Are there any issues with just changing the Default Character Set to UTF-8? Currently our system is set to Western European (ISO) and we don't want to flick the switch if this is going to cause problems with existing sites within the system. Or are we just overreacting and nothing noticeable will happen?
Change Default Character Set
Short answer. Don't just flick the switch.
You'll encounter a few issues, most notibly some characters (outside of the UTF-8 char range) that would/may have been processed and commited to the database prior to changing the matrix settings. The first thing you might notice is some characters showing up differently (probably show as question marks) when previewing pages in a browser.
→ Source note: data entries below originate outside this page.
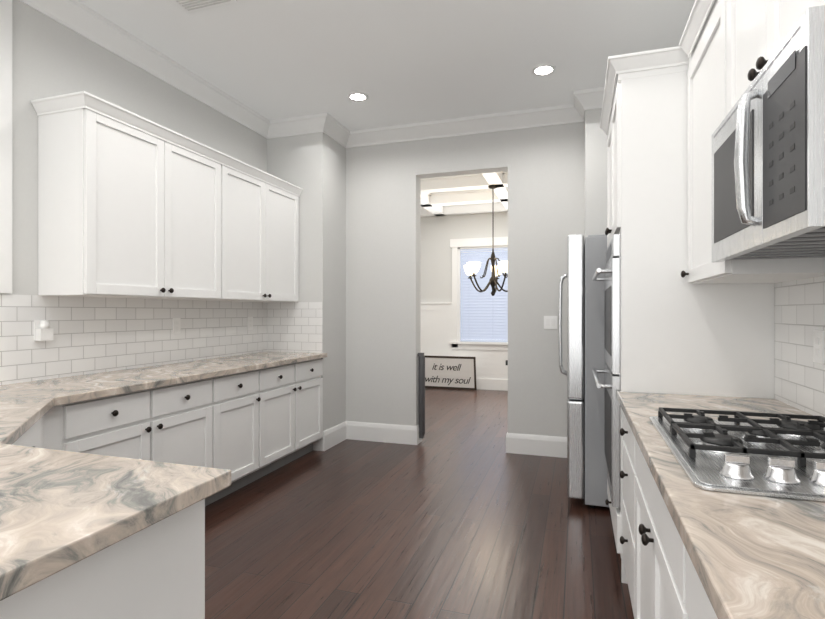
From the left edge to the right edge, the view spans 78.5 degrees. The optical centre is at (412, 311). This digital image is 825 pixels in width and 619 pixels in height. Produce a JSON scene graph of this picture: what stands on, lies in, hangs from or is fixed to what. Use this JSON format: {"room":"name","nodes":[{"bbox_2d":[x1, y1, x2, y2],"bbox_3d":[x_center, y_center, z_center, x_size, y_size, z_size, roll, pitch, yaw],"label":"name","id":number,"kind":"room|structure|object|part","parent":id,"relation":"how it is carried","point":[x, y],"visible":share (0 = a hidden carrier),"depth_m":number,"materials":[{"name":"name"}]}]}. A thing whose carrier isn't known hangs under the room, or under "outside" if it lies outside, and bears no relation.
{"room":"kitchen","nodes":[
{"label":"kitchen","id":0,"kind":"room"},
{"bbox_2d":[0,0,266,294],"bbox_3d":[-2.376,-0.257,2.144,0.150,3.100,5.800,0,0,18],"label":"wall","id":1,"kind":"structure","parent":0,"point":[51,57],"depth_m":2.93,"materials":[{"name":"grey paint"}]},
{"bbox_2d":[0,0,11,293],"bbox_3d":[-2.140,-0.877,2.589,0.022,1.560,0.152,0,0,18],"label":"upper cabinet","id":2,"kind":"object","parent":1,"relation":"attached to","point":[5,146],"depth_m":2.63,"materials":[{"name":"white wood"}]},
{"bbox_2d":[32,91,231,302],"bbox_3d":[-1.733,-0.625,3.300,0.350,1.065,1.156,0,0,18],"label":"upper cabinet","id":3,"kind":"object","parent":1,"relation":"attached to","point":[130,206],"depth_m":2.96,"materials":[{"name":"white wood"}]},
{"bbox_2d":[19,0,270,138],"bbox_3d":[-2.261,-1.738,2.107,0.092,0.135,5.800,0,0,18],"label":"crown molding","id":4,"kind":"structure","parent":1,"relation":"attached to","point":[78,17],"depth_m":3.44,"materials":[{"name":"white wood"}]},
{"bbox_2d":[232,159,299,302],"bbox_3d":[-1.416,-0.625,4.272,0.350,1.065,1.154,0,0,18],"label":"upper cabinet","id":5,"kind":"object","parent":1,"relation":"attached to","point":[265,208],"depth_m":4.23,"materials":[{"name":"white wood"}]},
{"bbox_2d":[323,421,566,457],"bbox_3d":[-0.823,1.203,1.973,2.910,0.180,6.440,0,0,18],"label":"baseboard","id":6,"kind":"structure","parent":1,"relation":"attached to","point":[542,445],"depth_m":4.91,"materials":[{"name":"white wood"}]},
{"bbox_2d":[77,0,694,192],"bbox_3d":[0.106,-1.857,3.542,5.200,0.100,10.300,0,0,18],"label":"ceiling","id":7,"kind":"structure","parent":0,"point":[400,62],"depth_m":3.45,"materials":[{"name":"paint"}]},
{"bbox_2d":[170,0,236,12],"bbox_3d":[-1.212,-1.799,2.890,0.360,0.016,0.180,0,0,18],"label":"ceiling vent","id":8,"kind":"object","parent":7,"relation":"in","point":[187,6],"visible":1,"depth_m":2.94,"materials":[{"name":"grey paint"}]},
{"bbox_2d":[347,92,367,101],"bbox_3d":[-0.457,-1.802,4.219,0.175,0.010,0.188,0,0,18],"label":"recessed light","id":9,"kind":"object","parent":7,"relation":"in","point":[354,96],"depth_m":4.23,"materials":[{"name":"white"}]},
{"bbox_2d":[421,171,507,216],"bbox_3d":[1.106,-1.726,6.603,4.940,0.159,3.600,0,0,18],"label":"coffer","id":10,"kind":"object","parent":7,"relation":"attached to","point":[456,202],"visible":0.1,"depth_m":7.48,"materials":[{"name":"white paint"}]},
{"bbox_2d":[464,185,507,295],"bbox_3d":[1.062,-0.926,6.630,0.827,1.438,0.795,0,0,18],"label":"chandelier","id":11,"kind":"object","parent":10,"relation":"hanging from","point":[471,268],"visible":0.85,"depth_m":6.58,"materials":[{"name":"brown metal"}]},
{"bbox_2d":[532,64,555,75],"bbox_3d":[0.975,-1.802,3.751,0.169,0.010,0.185,0,0,18],"label":"recessed light","id":12,"kind":"object","parent":7,"relation":"in","point":[543,69],"depth_m":3.76,"materials":[{"name":"white"}]},
{"bbox_2d":[205,388,633,618],"bbox_3d":[0.106,1.353,3.542,5.200,0.120,10.300,0,0,18],"label":"floor","id":13,"kind":"structure","parent":0,"point":[457,512],"depth_m":2.92,"materials":[{"name":"brown wood"}]},
{"bbox_2d":[0,495,215,618],"bbox_3d":[-0.974,0.855,0.989,0.773,0.875,0.735,0,0,18],"label":"base cabinet","id":14,"kind":"object","parent":13,"relation":"on","point":[159,573],"depth_m":1.02,"materials":[{"name":"white wood"}]},
{"bbox_2d":[0,351,326,602],"bbox_3d":[-1.046,0.399,2.655,2.058,0.039,3.998,0,0,18],"label":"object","id":15,"kind":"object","parent":14,"relation":"on","point":[89,464],"depth_m":2.41,"materials":[{"name":"beige stone"}]},
{"bbox_2d":[216,491,223,500],"bbox_3d":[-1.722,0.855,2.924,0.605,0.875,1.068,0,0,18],"label":"toe kick","id":16,"kind":"object","parent":13,"relation":"on","point":[221,495],"depth_m":3.49,"materials":[{"name":"grey wood"}]},
{"bbox_2d":[224,471,267,496],"bbox_3d":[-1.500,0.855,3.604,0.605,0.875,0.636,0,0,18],"label":"toe kick","id":17,"kind":"object","parent":13,"relation":"on","point":[262,473],"depth_m":3.75,"materials":[{"name":"grey wood"}]},
{"bbox_2d":[268,447,312,473],"bbox_3d":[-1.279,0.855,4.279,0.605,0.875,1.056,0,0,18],"label":"toe kick","id":18,"kind":"object","parent":13,"relation":"on","point":[270,469],"depth_m":4.32,"materials":[{"name":"grey wood"}]},
{"bbox_2d":[424,355,476,389],"bbox_3d":[0.560,1.013,8.473,1.020,0.556,0.113,0,0,18],"label":"sign frame","id":19,"kind":"object","parent":13,"relation":"on","point":[451,372],"visible":0.98,"depth_m":8.44,"materials":[{"name":"brown wood"}]},
{"bbox_2d":[558,234,608,507],"bbox_3d":[1.545,0.391,3.645,0.944,1.805,0.910,0,0,18],"label":"refrigerator","id":20,"kind":"object","parent":13,"relation":"on","point":[586,474],"visible":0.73,"depth_m":3.31,"materials":[{"name":"silver metal"}]},
{"bbox_3d":[1.133,0.093,3.780,0.076,0.761,0.114,0,0,18],"label":"handle","id":21,"kind":"part","parent":20,"relation":"part of","materials":[{"name":"silver metal"}]},
{"bbox_3d":[1.213,0.360,3.754,0.104,1.745,0.910,0,0,18],"label":"door","id":22,"kind":"part","parent":20,"relation":"part of","materials":[{"name":"silver metal"}]},
{"bbox_2d":[605,479,619,553],"bbox_3d":[1.413,1.128,2.731,0.630,0.330,0.854,0,0,18],"label":"base cabinet","id":23,"kind":"object","parent":13,"relation":"on","point":[614,511],"depth_m":2.52,"materials":[{"name":"white wood"}]},
{"bbox_2d":[592,233,619,509],"bbox_3d":[1.365,0.288,2.747,0.709,1.340,0.810,0,0,18],"label":"double wall oven","id":24,"kind":"object","parent":23,"relation":"in","point":[611,370],"visible":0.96,"depth_m":2.49,"materials":[{"name":"silver metal"}]},
{"bbox_2d":[620,412,627,583],"bbox_3d":[1.201,0.855,2.017,0.625,0.875,0.616,0,0,18],"label":"base cabinet","id":25,"kind":"object","parent":13,"relation":"on","point":[623,423],"depth_m":2.30,"materials":[{"name":"white wood"}]},
{"bbox_2d":[628,432,667,618],"bbox_3d":[0.973,0.855,1.319,0.625,0.875,0.988,0,0,18],"label":"base cabinet","id":26,"kind":"object","parent":13,"relation":"on","point":[647,518],"depth_m":1.63,"materials":[{"name":"white wood"}]},
{"bbox_2d":[617,392,824,618],"bbox_3d":[0.883,0.399,1.078,0.648,0.039,2.598,0,0,18],"label":"countertop","id":27,"kind":"structure","parent":26,"relation":"on","point":[750,556],"depth_m":0.88,"materials":[{"name":"beige stone"}]},
{"bbox_2d":[649,407,824,501],"bbox_3d":[0.977,0.350,1.356,0.535,0.057,0.765,0,0,18],"label":"gas cooktop","id":28,"kind":"object","parent":27,"relation":"in","point":[742,453],"visible":1,"depth_m":1.28,"materials":[{"name":"silver metal"}]},
{"bbox_2d":[668,520,711,618],"bbox_3d":[0.763,0.855,0.675,0.625,0.875,0.638,0,0,18],"label":"base cabinet","id":29,"kind":"object","parent":13,"relation":"on","point":[685,598],"depth_m":1.04,"materials":[{"name":"white wood"}]},
{"bbox_2d":[267,108,611,450],"bbox_3d":[0.454,-0.257,4.607,5.200,3.100,0.640,0,0,18],"label":"wall","id":30,"kind":"structure","parent":0,"point":[360,243],"depth_m":4.77,"materials":[{"name":"grey paint"}]},
{"bbox_2d":[271,113,334,137],"bbox_3d":[-1.032,-1.738,4.708,0.572,0.135,0.092,0,0,18],"label":"crown molding","id":31,"kind":"structure","parent":30,"relation":"attached to","point":[323,122],"depth_m":4.71,"materials":[{"name":"white wood"}]},
{"bbox_2d":[329,119,350,145],"bbox_3d":[-0.728,-1.738,4.867,0.092,0.135,0.360,0,0,18],"label":"crown molding","id":32,"kind":"structure","parent":30,"relation":"attached to","point":[341,135],"depth_m":4.94,"materials":[{"name":"white wood"}]},
{"bbox_2d":[418,353,507,438],"bbox_3d":[0.475,0.823,4.845,0.883,0.840,0.085,0,0,18],"label":"baby gate","id":33,"kind":"object","parent":30,"relation":"attached to","point":[421,395],"visible":0.9,"depth_m":4.96,"materials":[{"name":"grey plastic"}]},
{"bbox_2d":[343,104,584,147],"bbox_3d":[0.399,-1.738,4.746,2.310,0.135,0.110,0,0,18],"label":"crown molding","id":34,"kind":"structure","parent":30,"relation":"attached to","point":[561,114],"depth_m":4.72,"materials":[{"name":"white wood"}]},
{"bbox_2d":[544,316,556,328],"bbox_3d":[1.237,0.093,4.524,0.116,0.116,0.010,0,0,18],"label":"switch plate","id":35,"kind":"object","parent":30,"relation":"attached to","point":[550,322],"visible":1,"depth_m":4.52,"materials":[{"name":"white plastic"}]},
{"bbox_2d":[571,85,615,115],"bbox_3d":[1.687,-1.738,4.055,0.752,0.135,0.102,0,0,18],"label":"crown molding","id":36,"kind":"structure","parent":30,"relation":"attached to","point":[586,99],"depth_m":4.13,"materials":[{"name":"white wood"}]},
{"bbox_2d":[421,212,507,341],"bbox_3d":[1.683,-0.257,8.366,5.200,3.100,0.150,0,0,18],"label":"wall","id":37,"kind":"structure","parent":0,"point":[438,233],"depth_m":8.65,"materials":[{"name":"grey paint"}]},
{"bbox_2d":[421,302,507,390],"bbox_3d":[1.653,0.560,8.276,4.900,1.465,0.040,0,0,18],"label":"wainscoting","id":38,"kind":"structure","parent":37,"relation":"attached to","point":[436,340],"depth_m":8.61,"materials":[{"name":"white wood"}]},
{"bbox_2d":[450,237,507,350],"bbox_3d":[1.348,-0.302,8.439,1.440,1.870,0.220,0,0,18],"label":"window","id":39,"kind":"structure","parent":37,"relation":"in","point":[456,245],"depth_m":8.56,"materials":[{"name":"white wood"}]},
{"bbox_2d":[460,247,507,341],"bbox_3d":[1.350,-0.283,8.443,1.110,1.563,0.062,0,0,18],"label":"window blinds","id":40,"kind":"object","parent":39,"relation":"attached to","point":[484,316],"visible":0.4,"depth_m":8.49,"materials":[{"name":"white plastic"}]},
{"bbox_2d":[604,56,683,251],"bbox_3d":[1.413,-0.772,2.731,0.630,0.770,0.854,0,0,18],"label":"upper cabinet","id":41,"kind":"object","parent":0,"relation":"attached to","point":[645,128],"depth_m":2.37,"materials":[{"name":"white wood"}]},
{"bbox_2d":[684,0,824,287],"bbox_3d":[1.329,-0.642,1.964,0.350,1.030,0.636,0,0,18],"label":"upper cabinet","id":42,"kind":"object","parent":0,"relation":"attached to","point":[702,58],"depth_m":2.05,"materials":[{"name":"white wood"}]},
{"bbox_2d":[720,0,824,123],"bbox_3d":[1.110,-0.882,1.294,0.350,0.550,0.770,0,0,18],"label":"upper cabinet","id":43,"kind":"object","parent":0,"relation":"attached to","point":[751,31],"depth_m":1.52,"materials":[{"name":"white wood"}]},
{"bbox_2d":[712,5,824,261],"bbox_3d":[1.065,-0.386,1.309,0.443,0.434,0.762,0,0,18],"label":"over-the-range microwave","id":44,"kind":"object","parent":43,"relation":"attached to","point":[768,168],"visible":1,"depth_m":1.17,"materials":[{"name":"silver metal"}]},
{"bbox_2d":[813,329,824,363],"bbox_3d":[1.447,0.123,1.800,0.009,0.116,0.072,0,0,18],"label":"outlet plate","id":45,"kind":"object","parent":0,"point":[818,334],"depth_m":1.79,"materials":[{"name":"white plastic"}]}
]}
Usually microsoft smart quotes are offenders here, I'm sure there would be a few based on years of copy/pasting into the admin editor.
Also, changing Matrix config setting is just one piece of the puzzle. Good news is, it's not too difficult to pull the puzzle together. I suggest engaging with your local Squiz office to advise/assist on best course of action. The process would go a little bit like this…
[list=1]
Thanks Scott - thought there might be a few additional steps.
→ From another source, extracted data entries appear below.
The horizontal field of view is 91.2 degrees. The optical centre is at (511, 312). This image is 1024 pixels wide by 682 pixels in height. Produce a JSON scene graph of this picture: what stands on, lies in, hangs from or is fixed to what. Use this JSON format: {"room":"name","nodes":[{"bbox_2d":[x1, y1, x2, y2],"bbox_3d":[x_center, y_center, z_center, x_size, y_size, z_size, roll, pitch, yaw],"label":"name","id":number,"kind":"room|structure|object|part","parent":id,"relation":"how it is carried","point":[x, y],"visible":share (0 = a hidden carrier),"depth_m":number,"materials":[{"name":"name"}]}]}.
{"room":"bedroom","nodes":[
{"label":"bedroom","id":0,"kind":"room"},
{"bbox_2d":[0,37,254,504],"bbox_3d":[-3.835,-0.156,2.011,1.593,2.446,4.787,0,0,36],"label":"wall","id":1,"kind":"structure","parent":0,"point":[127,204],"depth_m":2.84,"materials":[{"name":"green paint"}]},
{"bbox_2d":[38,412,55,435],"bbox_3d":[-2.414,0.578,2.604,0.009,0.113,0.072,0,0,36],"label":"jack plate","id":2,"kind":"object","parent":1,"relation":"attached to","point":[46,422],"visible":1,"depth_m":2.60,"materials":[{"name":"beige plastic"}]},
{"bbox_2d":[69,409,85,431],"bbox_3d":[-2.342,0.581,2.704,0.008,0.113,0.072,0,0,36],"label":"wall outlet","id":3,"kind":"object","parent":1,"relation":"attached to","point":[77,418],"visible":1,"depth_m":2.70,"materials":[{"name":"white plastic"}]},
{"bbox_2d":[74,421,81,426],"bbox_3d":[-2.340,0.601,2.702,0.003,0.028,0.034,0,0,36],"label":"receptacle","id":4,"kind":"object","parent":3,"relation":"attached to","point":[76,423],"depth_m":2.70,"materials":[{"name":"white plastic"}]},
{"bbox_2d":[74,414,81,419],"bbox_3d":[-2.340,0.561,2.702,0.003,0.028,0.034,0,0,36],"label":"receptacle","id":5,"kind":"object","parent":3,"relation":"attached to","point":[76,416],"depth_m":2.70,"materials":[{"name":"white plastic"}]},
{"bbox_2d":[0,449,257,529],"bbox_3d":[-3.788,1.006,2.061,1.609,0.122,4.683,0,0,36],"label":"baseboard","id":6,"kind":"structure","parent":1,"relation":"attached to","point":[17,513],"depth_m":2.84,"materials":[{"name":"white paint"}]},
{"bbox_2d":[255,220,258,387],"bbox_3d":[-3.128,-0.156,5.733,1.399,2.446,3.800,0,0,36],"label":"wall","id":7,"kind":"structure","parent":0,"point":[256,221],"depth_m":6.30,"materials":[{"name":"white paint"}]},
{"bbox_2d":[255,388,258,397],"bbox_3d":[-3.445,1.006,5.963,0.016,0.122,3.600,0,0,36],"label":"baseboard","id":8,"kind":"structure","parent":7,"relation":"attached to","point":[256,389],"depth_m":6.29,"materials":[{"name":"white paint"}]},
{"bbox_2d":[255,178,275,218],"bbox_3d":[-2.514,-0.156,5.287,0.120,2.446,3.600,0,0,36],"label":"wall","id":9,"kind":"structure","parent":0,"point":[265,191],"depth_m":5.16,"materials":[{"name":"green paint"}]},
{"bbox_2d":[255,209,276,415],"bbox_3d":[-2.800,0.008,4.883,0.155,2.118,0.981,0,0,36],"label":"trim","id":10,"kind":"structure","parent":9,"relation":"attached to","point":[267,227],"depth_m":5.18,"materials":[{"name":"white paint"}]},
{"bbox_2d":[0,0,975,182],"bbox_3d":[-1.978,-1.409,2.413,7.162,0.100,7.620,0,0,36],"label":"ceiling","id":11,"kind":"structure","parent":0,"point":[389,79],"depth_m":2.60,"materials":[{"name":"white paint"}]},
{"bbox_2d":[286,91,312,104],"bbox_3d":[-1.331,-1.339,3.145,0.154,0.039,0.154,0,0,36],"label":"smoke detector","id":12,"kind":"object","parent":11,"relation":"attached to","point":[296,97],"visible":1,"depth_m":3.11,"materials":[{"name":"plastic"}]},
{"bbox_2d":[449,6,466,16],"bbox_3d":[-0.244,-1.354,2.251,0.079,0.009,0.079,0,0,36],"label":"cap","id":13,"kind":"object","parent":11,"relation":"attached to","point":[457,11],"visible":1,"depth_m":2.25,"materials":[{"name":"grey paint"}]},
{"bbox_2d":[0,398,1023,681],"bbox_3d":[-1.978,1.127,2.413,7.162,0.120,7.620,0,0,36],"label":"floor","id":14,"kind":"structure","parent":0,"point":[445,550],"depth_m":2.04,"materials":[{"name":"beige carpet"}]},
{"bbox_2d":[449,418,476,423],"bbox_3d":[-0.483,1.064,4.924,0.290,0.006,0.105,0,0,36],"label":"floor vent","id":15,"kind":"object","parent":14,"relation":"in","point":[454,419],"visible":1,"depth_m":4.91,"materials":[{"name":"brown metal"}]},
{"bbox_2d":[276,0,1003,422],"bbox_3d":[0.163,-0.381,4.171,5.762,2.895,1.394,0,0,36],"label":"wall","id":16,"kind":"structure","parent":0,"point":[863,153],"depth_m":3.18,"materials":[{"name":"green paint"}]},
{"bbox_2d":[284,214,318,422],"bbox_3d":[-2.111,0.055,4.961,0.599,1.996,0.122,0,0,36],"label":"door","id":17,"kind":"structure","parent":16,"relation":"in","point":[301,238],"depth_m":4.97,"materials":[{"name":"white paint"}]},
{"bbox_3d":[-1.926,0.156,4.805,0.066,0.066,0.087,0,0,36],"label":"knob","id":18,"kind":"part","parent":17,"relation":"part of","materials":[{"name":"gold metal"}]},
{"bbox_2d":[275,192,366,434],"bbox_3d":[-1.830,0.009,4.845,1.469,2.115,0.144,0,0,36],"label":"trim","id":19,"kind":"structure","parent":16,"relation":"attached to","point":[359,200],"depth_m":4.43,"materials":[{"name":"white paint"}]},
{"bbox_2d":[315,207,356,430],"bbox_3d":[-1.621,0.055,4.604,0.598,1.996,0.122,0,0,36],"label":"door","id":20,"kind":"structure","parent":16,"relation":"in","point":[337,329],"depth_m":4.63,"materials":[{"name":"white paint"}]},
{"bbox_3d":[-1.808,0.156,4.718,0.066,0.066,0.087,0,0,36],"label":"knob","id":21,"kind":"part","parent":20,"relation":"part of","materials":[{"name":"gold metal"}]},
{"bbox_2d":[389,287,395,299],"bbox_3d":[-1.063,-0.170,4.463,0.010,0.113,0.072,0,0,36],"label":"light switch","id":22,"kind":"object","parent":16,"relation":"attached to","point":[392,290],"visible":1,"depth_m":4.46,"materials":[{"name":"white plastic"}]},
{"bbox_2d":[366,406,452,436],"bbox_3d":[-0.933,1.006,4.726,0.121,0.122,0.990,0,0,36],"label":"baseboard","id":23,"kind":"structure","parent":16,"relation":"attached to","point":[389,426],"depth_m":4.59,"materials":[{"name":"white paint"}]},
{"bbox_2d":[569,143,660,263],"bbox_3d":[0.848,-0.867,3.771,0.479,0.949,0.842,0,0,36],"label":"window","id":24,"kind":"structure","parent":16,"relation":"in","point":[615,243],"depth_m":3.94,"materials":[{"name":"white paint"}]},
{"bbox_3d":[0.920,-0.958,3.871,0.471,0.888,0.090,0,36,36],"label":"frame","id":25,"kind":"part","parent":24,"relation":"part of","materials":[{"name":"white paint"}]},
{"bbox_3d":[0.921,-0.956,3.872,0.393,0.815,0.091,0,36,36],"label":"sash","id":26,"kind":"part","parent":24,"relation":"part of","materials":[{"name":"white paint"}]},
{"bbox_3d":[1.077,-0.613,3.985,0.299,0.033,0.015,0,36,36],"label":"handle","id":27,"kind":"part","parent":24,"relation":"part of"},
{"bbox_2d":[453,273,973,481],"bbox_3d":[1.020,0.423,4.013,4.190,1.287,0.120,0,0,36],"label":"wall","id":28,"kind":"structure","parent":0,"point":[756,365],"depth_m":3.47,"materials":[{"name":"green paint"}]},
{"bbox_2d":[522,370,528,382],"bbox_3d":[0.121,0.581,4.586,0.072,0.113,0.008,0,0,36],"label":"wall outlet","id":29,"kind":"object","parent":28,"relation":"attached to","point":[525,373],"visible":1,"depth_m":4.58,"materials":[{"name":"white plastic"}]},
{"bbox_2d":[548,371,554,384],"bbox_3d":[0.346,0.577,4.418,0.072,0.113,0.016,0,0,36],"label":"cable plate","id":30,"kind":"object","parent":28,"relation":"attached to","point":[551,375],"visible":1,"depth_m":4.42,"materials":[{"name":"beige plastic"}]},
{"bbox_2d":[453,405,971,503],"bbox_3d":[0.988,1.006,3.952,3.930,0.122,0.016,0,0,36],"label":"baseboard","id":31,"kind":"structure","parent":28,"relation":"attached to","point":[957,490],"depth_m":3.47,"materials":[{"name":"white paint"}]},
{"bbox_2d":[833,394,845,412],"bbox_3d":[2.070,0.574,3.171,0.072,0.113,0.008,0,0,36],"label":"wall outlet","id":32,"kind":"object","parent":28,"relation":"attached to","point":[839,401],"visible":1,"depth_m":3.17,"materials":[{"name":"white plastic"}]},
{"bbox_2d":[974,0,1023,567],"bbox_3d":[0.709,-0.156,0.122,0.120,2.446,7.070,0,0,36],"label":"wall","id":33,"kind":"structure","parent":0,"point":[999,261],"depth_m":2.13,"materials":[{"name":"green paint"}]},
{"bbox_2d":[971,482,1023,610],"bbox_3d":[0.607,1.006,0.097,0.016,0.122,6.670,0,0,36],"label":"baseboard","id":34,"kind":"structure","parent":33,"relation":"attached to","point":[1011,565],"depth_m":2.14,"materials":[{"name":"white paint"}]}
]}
So after following the process you outlined, there would still need to be a content review of sites to update the invalid characters?
Step 3 and 4 would identify and convert/clean up the majority of common offending characters, this means review/sign off should probably incorporate a review of hot spots/high traffic areas within your system. In most cases this just means a quick review of the high traffic/hot spot areas from the front end/browser view to make sure content appears as expected. Anything that might have slipped the net won't be show stoppers and could be dealt with on a case by case basis.
We did this and it was very successful. We did, as Scott said, have some issues with Smart Quotes, but was actually able to clean those up using the Search and Replace tool. That got about 90% of them, the rest we had to find manually.
Through our SLA Squiz UK just tried to upgrade our system from version 4.18.6 > 5.1.10.0 and in the process change the Default Character Set from Western European (ISO) to UTF-8 and found serious issues.
Some of these include:
- Encoding issues with most extended characters
- Non Latin characters displaying as numbers
- Forms no longer submitting if any extended character is used
- Unable to edit and save existing assets
- Getting some strange Fatal errors like this:
Fatal error: Uncaught exception 'Exception' with message: 'Unable to update attribute values for asset "Burger & Beer deal" (#397252) due to database error: SQLSTATE[22021]: Character not in repertoire: 7 ERROR: invalid byte sequence for encoding "UTF8": 0xa3' in [SYSTEM_ROOT]/core/include/asset.inc(3381): saveAttributes(false) #1 [SYSTEM_ROOT]/core/include/asset_edit_interface.inc(2173): saveAttributes() #2 [SYSTEM_ROOT]/core/include/asset_edit_interface.inc(1891): processInline(Object(Calendar_Event_Recurring), Object(Limbo_Outputter), false, 'details') #3 [SYSTEM_ROOT]/core/include/asset.inc(5443): process(Object(Calendar_Event_Recurring), Object(Limbo_Outputter), false) #4 [SYSTEM_ROOT]/core/include/asset_manager_edit_fns.inc(205): processBackend(Object(Limbo_Outputter), Array) #5 [SYSTEM_ROOT]/core/include/asset_manager.inc(9222): paintBackend() #6 [SYSTEM_ROOT]/core/include/backend.inc(1725): paintBackend(Object(Backend)) #7 [SYSTEM_ROOT]/core/include/backend.inc(209): _printMain() #8 [SYSTEM_ROOT]/core/include/mysource.inc(590): paint() #9 [SYSTEM_ROOT]/core/web/index.php(30): start()
According the Squiz UK it seems to be related to PHP issue and the bug has to be fixed by Squiz AU (Labs).
Hopefully I will hear back something end of next week and share the outcome.
Tuguldur
I wish Scott Hall’s procedure was that simple if Squiz UK knew what it was doing or are able to follow the instructions set out by the labs team.
It should be compulsory for all Squiz UK support team to participate in the forums.
Update:
We have managed to move Squiz Matrix 5!!! and now on UTF-8 AT LAST!
The process was painful and exhausting. It took almost 2 months to complete the upgrade and at times it felt like it was never going to happen.
If anyone is still on the Western European format for the back end, stop whatever your doing and make the effort to convert to UTF-8 now!!
The longer you leave the more problematic it is going to be in the future.